RE: utf-8 Locale support on Solaris and Linux from Paul Deuter on 2001-09-28 (www-international@w3.org from July to September 2001)

From: Paul Deuter <Paul.Deuter@plumtree.com>
Date: Fri, 28 Sep 2001 09:57:07 -0700
To: "Richard, Francois M" <Francois.M.Richard@usa.xerox.com>, <www-international@w3.org>
Cc: "Carl W. Brown" <cbrown@xnetinc.com>
Message-ID: <C7F00D7948B8E4468BB330152C6BA4E00AACE3@cstaex03.USIPLUMTREE.AD>
No one can make tradeoff judgments for you, so I won't even try.

However there are some facts which you should know:

1.  ICU is C/C++ open source code and therefore should work on any
system.

2.  UTF-8 is a MBCS where each character can be composed of 1-4 octets.
Therefore you do not use wide characters with UTF-8.  (Note: if you use
UTF-8, you should learn it.  It only takes a few minutes to understand
the encoding - it is very simple and quite beautiful too.  There are
lots of references on the web.)

3.  Most ICU interfaces do not take UTF-8 strings but rather UTF-16
strings (which are 16-bits wide).

4.  Internationalization engineers spend their live retrofitting old
code and wish that more concern for this effort had been considered
during initial design.  If you are planning on migrating your software
to other platforms such as Solaris (as you mention) - then using a cross
platform approach (such as ICU) could give long term benefits in
addition to the short term benefit of knowing that your Unicode strings
are being processed properly.

-Paul


Paul Deuter
Internationalization Manager
Plumtree Software
paul.deuter@plumtree.com 
 


-----Original Message-----
From: Richard, Francois M [mailto:Francois.M.Richard@usa.xerox.com]
Sent: Friday, September 28, 2001 5:39 AM
To: www-international@w3.org
Cc: 'Carl W. Brown'; Paul Deuter
Subject: RE: utf-8 Locale support on Solaris and Linux





> >
> > UTF-8 is not a locale.  UTF-8 is a multi-byte encoding of the
> > Unicode repetoire of characters.
> >
> > The behavior of the standard C functions depends on the
> > compiler and the system that you are using.

That is the information I am looking for.

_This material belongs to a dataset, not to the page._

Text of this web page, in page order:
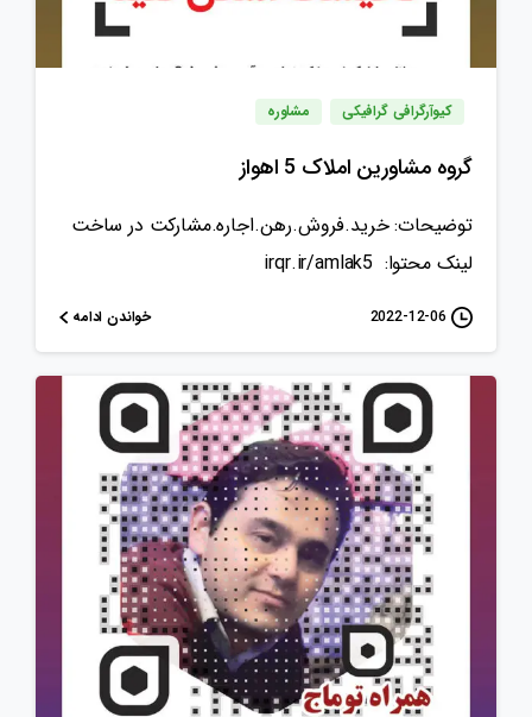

In particular for Linux and
GNU
glibc 2.2...


> >
> > In order to get standard cross-platform support for
> > Unicode strings, I recommend using the ICU library.
> >
> > http://www-124.ibm.com/icu/
> 

OK. But assuming that cross-platform is not a criteria of selection and
that
the OS we need to use is LYNX for now (ICU on LYNX?), I am not sure if
ICU
is the answer. Also, the Unicode support we are targeting would be
restricted to a few character variables. So, for instance, in a first
stage,
we are not interested in collation, date, time formatting.

So, we are looking at a minimum C code modifications for supporting
Unicode
encoding for specific character variables.

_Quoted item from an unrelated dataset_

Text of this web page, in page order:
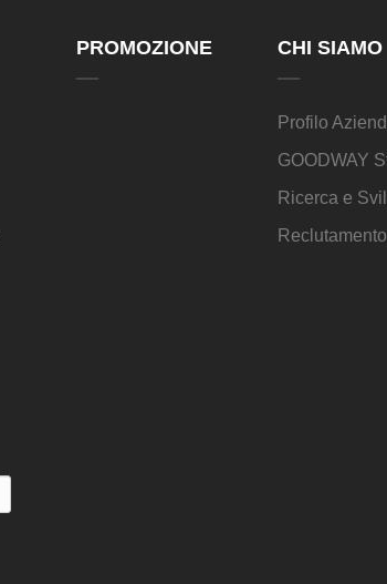
PROMOZIONE CHI SIAMO
Profilo
GOODWAY
Ricerca e

Solaris (starting with 2.6) and Linux have this concept of CSI. A Locale
is
a combination of language, country AND character encoding form. So, let
me
try to restate my question:

In my C code, if I set the Locale to en_US.utf-8, do I need to change my
character datatype to wchar_t and call the wide character functions or
is my
original code (char and C functions) still valid?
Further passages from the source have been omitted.